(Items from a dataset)
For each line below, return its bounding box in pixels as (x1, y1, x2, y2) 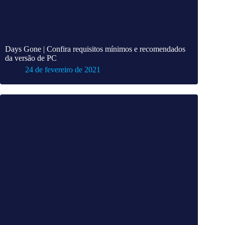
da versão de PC (5, 54, 57, 63)
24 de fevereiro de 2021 (25, 65, 100, 74)
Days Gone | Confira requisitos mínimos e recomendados (5, 45, 185, 54)
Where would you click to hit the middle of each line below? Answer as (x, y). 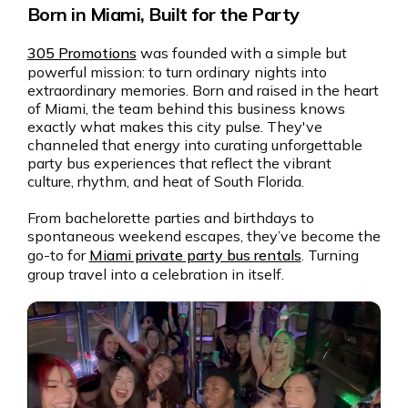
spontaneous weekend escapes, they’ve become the (204, 235)
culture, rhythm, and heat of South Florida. (165, 181)
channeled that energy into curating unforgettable (194, 144)
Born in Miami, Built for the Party (163, 14)
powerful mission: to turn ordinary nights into (177, 71)
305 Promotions (82, 52)
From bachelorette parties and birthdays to (170, 217)
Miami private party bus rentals (195, 255)

:: Aim of the exercise ::
Copy out exactly the lines that run from the one holding "spontaneous weekend escapes, they’ve" through the end of the data above.

:: Result of the exercise ::
spontaneous weekend escapes, they’ve become the (204, 235)
culture, rhythm, and heat of South Florida. (165, 181)
channeled that energy into curating unforgettable (194, 144)
Born in Miami, Built for the Party (163, 14)
powerful mission: to turn ordinary nights into (177, 71)
305 Promotions (82, 52)
From bachelorette parties and birthdays to (170, 217)
Miami private party bus rentals (195, 255)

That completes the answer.